I can feel the fear and hear my parents shouting because dad has come home from the mess drunk (he didn't do it often). I then go to boarding school and have another fear because I was away from home and I missed my parents so much it still hurts now and I'm in floods of tears. I don't feel safe right now I am that 10 year old girl who has no one, I just wants my mum and im scared about starting a new school and having no one to talk about the first day with as my sister doesn't want to really know me. I cry myself to sleep at night cuddling a soft toy because I'm hurting, I'm cuddling the same toy now.

Sorry if this makes no sense I just needed to share it with people who would understand how I'm feeling right now.

Bounty

I appreciate this might not seem like a big trauma but it was the start of a lot more to come over the 6 years I was at the school and it is where I met my now ex husband who is the cause of most of the trauma.

Bach

It sounds pretty awful to me, Bounty. Not being able to feel safe or wanted anywhere you are. I can relate.

I'm having a hard time right now and no words of wisdom, but I do understand. I can offer you a hug if you want it  :hug: and my hope that telling helped at least a little. It usually does for me when I can do it but it's really hard to speak. I hope you are okay.

Kizzie

This may be small comfort Bounty but the fact that you do remember how that felt sounds like you're ready and willing to work through the trauma you experienced as a child and stored away like most of us tend to do.

Sharing it with us and receiving validation and empathy is a healing step to take for yourself so bravo!  :grouphug:

Bounty

I don't want to remember and keep reliving everything over and over it's just to painful. Why can't people see the pain that's going on inside, why do I feel I have to put on a front because I'm scared what would happen to my children if I didn't.
I'm being pumped full of pills as if that's the answer to everything when in fact I would rather not be taking them at all, seems I don't have much of a choice as my voice and opinion counts for nothing.

Kizzie

No need to put on a front here Bounty. For many of us OOTS is a good place to start (re)learning we matter, that we have a voice and can (need to) use it.
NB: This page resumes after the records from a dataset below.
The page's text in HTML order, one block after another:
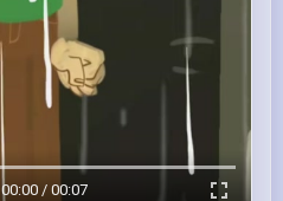
00:00 / 00:07
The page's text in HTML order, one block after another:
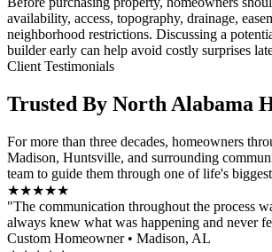
availability, access, topography, drainage,
neighborhood restrictions. Discussing a
builder early can help avoid costly surprises
Client Testimonials
Trusted By North Alabama
For more than three decades, homeowners
Madison, Huntsville, and surrounding
team to guide them through one of life's
★★★★★
"The communication throughout the process
always knew what was happening and never
Custom Homeowner • Madison, AL
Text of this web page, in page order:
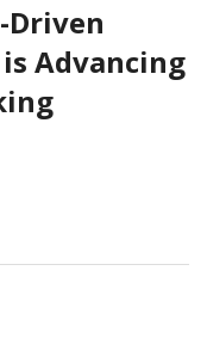
Driven
Advancing
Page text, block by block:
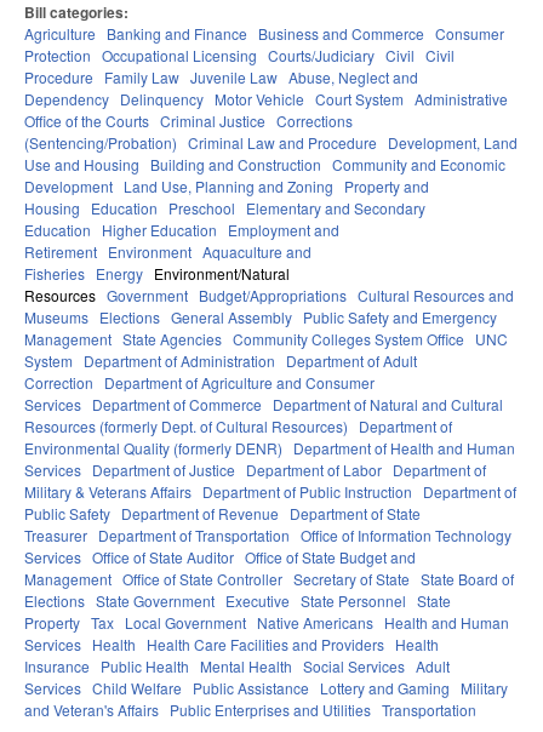
Bill categories:
Agriculture Banking and Finance Business and Commerce Consumer
Protection Occupational Licensing Courts/Judiciary Civil Civil
Procedure
Family Law Juvenile Law Abuse, Neglect and
Dependency Delinquency Motor Vehicle Court System Administrative
Office of the Courts Criminal Justice Corrections
(Sentencing/Probation) Criminal Law and Procedure
Development, Land
Use and Housing
Building and Construction Community and Economic
Development Land Use, Planning and Zoning
Property and
Housing
Education Preschool
Elementary and Secondary
Education
Higher Education
Employment and
Retirement Environment Aquaculture and
Fisheries Energy Environment/Natural
Resources Government Budget/Appropriations Cultural Resources and
Museums Elections General Assembly Public Safety and Emergency
Management State Agencies Community Colleges System Office
UNC
System
Department of Administration
Department of Adult
Correction
Department of Agriculture and Consumer
Services Department of Commerce
Department of Natural and Cultural
Resources (formerly Dept. of Cultural Resources)
Department of
Environmental Quality (formerly DENR)
Department of Health and Human
Services Department of Justice Department of Labor Department of
Military & Veterans Affairs Department of Public Instruction
Department of
Public Safety Department of Revenue
Department of State
Treasurer Department of Transportation Office of Information Technology
Services Office of State Auditor Office of State Budget and
Management Office of State Controller Secretary of State State Board of
Elections State Government Executive State Personnel State
Property Tax Local Government Native Americans Health and Human
Services Health Health Care Facilities and Providers Health
Insurance
Public Health Mental Health Social Services Adult
Services Child Welfare Public Assistance Lottery and Gaming
Military
and Veteran's Affairs Public Enterprises and Utilities Transportation

Those who traumatized us took away rights, power and control over our lives but we can take it back, for our sake and that of our families.  Here's a link to an article I really like about trauma and parenting you may find helpful - https://www.motherhoodandmore.com/a-love-letter-to-the-cycle-breakers/

:grouphug:   

Bounty

Thank you for the article, I often feel I'm harming my children because they see me crying and struggling to cope as well as seeing the marks on my arms from self harm.
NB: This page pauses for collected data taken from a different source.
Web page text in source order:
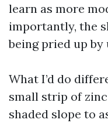
learn as more
importantly, the
being pried up
What I’d do
small strip of
shaded slope to
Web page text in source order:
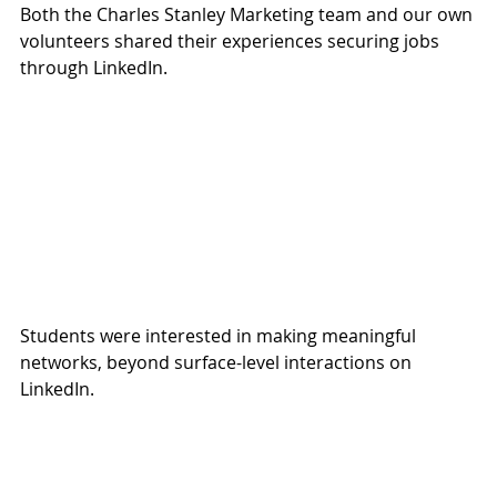
Both the Charles Stanley Marketing team and our own
volunteers shared their experiences securing jobs
through LinkedIn.
Students were interested in making meaningful
networks, beyond surface-level interactions on
LinkedIn.
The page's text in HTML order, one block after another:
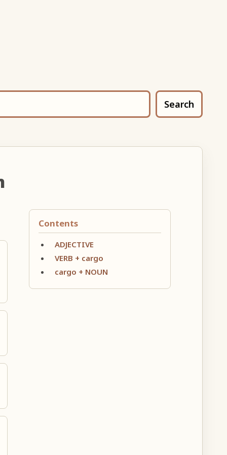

I do my best to give them a normal life and most of the day that's possible but I also spend a lot of time apologising for snapping at the smallest of things because it's triggered something, I apologise for being so upset around them and I try not to let my son know how much he reminds me of his dad who is the cause of most of my trauma.

I feel like I'm never going to be move on completely because I had counselling and was doing well until a major trigger and I'm back where I started with more flashbacks from school not just the main trauma.

Kizzie

Sorry to hear you're dealing with a major trigger and flashbacks, they're awful as many of us here know only too well.  :grouphug: 

Parenting is just that much more difficult when we are triggered and suffering flashbacks.  Would family counseling be helpful for them and you possibly?  It might help them to understand what you are dealing with and that they are not the reason for your upset and self-harm, and perhaps the counselor could help you to come up with some ideas as a family to deal with times when you are struggling.